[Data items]
######

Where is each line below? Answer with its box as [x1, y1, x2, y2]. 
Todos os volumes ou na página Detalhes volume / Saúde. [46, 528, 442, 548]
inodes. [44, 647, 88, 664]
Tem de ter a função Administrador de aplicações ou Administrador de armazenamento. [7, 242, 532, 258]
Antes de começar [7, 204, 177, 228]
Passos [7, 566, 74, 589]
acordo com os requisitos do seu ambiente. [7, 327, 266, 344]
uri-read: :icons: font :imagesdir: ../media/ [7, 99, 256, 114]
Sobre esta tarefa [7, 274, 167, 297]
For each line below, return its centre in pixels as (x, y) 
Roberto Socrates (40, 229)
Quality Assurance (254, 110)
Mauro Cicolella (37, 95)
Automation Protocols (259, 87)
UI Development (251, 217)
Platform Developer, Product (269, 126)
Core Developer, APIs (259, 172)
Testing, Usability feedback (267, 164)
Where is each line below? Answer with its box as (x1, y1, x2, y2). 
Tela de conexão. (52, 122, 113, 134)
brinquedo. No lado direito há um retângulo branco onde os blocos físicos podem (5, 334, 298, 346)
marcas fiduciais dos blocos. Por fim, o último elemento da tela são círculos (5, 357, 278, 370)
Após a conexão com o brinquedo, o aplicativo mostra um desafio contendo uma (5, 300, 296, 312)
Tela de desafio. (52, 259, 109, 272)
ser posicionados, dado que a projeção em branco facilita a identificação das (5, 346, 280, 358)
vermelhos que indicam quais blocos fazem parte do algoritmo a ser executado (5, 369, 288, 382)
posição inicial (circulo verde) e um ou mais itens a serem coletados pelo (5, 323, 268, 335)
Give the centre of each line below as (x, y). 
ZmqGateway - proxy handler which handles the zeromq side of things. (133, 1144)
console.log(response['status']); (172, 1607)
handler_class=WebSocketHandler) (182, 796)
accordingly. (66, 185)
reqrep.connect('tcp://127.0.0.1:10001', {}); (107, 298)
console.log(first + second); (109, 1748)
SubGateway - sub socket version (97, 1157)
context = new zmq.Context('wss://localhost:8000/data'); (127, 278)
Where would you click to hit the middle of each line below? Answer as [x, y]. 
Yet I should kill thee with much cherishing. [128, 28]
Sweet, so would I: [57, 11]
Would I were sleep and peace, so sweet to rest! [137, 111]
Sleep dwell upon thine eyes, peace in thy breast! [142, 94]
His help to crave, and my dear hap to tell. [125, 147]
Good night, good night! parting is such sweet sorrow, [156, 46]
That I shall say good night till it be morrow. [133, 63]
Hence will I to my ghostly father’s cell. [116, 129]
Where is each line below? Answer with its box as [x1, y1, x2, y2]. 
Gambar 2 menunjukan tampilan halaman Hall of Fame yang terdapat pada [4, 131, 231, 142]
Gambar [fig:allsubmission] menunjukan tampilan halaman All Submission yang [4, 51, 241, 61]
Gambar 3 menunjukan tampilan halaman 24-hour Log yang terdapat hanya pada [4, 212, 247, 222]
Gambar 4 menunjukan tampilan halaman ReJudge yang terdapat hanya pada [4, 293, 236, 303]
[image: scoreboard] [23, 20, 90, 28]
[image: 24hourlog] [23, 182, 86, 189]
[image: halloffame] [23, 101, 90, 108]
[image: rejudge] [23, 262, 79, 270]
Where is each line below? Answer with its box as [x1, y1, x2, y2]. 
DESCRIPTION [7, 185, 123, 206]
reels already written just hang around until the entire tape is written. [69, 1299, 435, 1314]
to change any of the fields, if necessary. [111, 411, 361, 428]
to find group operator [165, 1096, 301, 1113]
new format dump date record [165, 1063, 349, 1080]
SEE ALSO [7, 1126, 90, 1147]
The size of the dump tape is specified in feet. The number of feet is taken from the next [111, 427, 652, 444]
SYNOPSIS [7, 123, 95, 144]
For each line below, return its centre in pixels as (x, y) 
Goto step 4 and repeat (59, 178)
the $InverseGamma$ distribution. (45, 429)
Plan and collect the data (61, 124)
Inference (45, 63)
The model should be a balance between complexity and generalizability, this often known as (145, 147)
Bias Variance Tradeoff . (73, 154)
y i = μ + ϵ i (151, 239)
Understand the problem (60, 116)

######

Exercise description: Print the entries once more, character for character.

Task response:
Where is each line below? Answer with its box as [x1, y1, x2, y2]. 
Todos os volumes ou na página Detalhes volume / Saúde. [46, 528, 442, 548]
inodes. [44, 647, 88, 664]
Tem de ter a função Administrador de aplicações ou Administrador de armazenamento. [7, 242, 532, 258]
Antes de começar [7, 204, 177, 228]
Passos [7, 566, 74, 589]
acordo com os requisitos do seu ambiente. [7, 327, 266, 344]
uri-read: :icons: font :imagesdir: ../media/ [7, 99, 256, 114]
Sobre esta tarefa [7, 274, 167, 297]
For each line below, return its centre in pixels as (x, y) 
Roberto Socrates (40, 229)
Quality Assurance (254, 110)
Mauro Cicolella (37, 95)
Automation Protocols (259, 87)
UI Development (251, 217)
Platform Developer, Product (269, 126)
Core Developer, APIs (259, 172)
Testing, Usability feedback (267, 164)
Where is each line below? Answer with its box as (x1, y1, x2, y2). 
Tela de conexão. (52, 122, 113, 134)
brinquedo. No lado direito há um retângulo branco onde os blocos físicos podem (5, 334, 298, 346)
marcas fiduciais dos blocos. Por fim, o último elemento da tela são círculos (5, 357, 278, 370)
Após a conexão com o brinquedo, o aplicativo mostra um desafio contendo uma (5, 300, 296, 312)
Tela de desafio. (52, 259, 109, 272)
ser posicionados, dado que a projeção em branco facilita a identificação das (5, 346, 280, 358)
vermelhos que indicam quais blocos fazem parte do algoritmo a ser executado (5, 369, 288, 382)
posição inicial (circulo verde) e um ou mais itens a serem coletados pelo (5, 323, 268, 335)
Give the centre of each line below as (x, y). 
ZmqGateway - proxy handler which handles the zeromq side of things. (133, 1144)
console.log(response['status']); (172, 1607)
handler_class=WebSocketHandler) (182, 796)
accordingly. (66, 185)
reqrep.connect('tcp://127.0.0.1:10001', {}); (107, 298)
console.log(first + second); (109, 1748)
SubGateway - sub socket version (97, 1157)
context = new zmq.Context('wss://localhost:8000/data'); (127, 278)
Where would you click to hit the middle of each line below? Answer as [x, y]. 
Yet I should kill thee with much cherishing. [128, 28]
Sweet, so would I: [57, 11]
Would I were sleep and peace, so sweet to rest! [137, 111]
Sleep dwell upon thine eyes, peace in thy breast! [142, 94]
His help to crave, and my dear hap to tell. [125, 147]
Good night, good night! parting is such sweet sorrow, [156, 46]
That I shall say good night till it be morrow. [133, 63]
Hence will I to my ghostly father’s cell. [116, 129]
Where is each line below? Answer with its box as [x1, y1, x2, y2]. 
Gambar 2 menunjukan tampilan halaman Hall of Fame yang terdapat pada [4, 131, 231, 142]
Gambar [fig:allsubmission] menunjukan tampilan halaman All Submission yang [4, 51, 241, 61]
Gambar 3 menunjukan tampilan halaman 24-hour Log yang terdapat hanya pada [4, 212, 247, 222]
Gambar 4 menunjukan tampilan halaman ReJudge yang terdapat hanya pada [4, 293, 236, 303]
[image: scoreboard] [23, 20, 90, 28]
[image: 24hourlog] [23, 182, 86, 189]
[image: halloffame] [23, 101, 90, 108]
[image: rejudge] [23, 262, 79, 270]
Where is each line below? Answer with its box as [x1, y1, x2, y2]. 
DESCRIPTION [7, 185, 123, 206]
reels already written just hang around until the entire tape is written. [69, 1299, 435, 1314]
to change any of the fields, if necessary. [111, 411, 361, 428]
to find group operator [165, 1096, 301, 1113]
new format dump date record [165, 1063, 349, 1080]
SEE ALSO [7, 1126, 90, 1147]
The size of the dump tape is specified in feet. The number of feet is taken from the next [111, 427, 652, 444]
SYNOPSIS [7, 123, 95, 144]
For each line below, return its centre in pixels as (x, y) 
Goto step 4 and repeat (59, 178)
the $InverseGamma$ distribution. (45, 429)
Plan and collect the data (61, 124)
Inference (45, 63)
The model should be a balance between complexity and generalizability, this often known as (145, 147)
Bias Variance Tradeoff . (73, 154)
y i = μ + ϵ i (151, 239)
Understand the problem (60, 116)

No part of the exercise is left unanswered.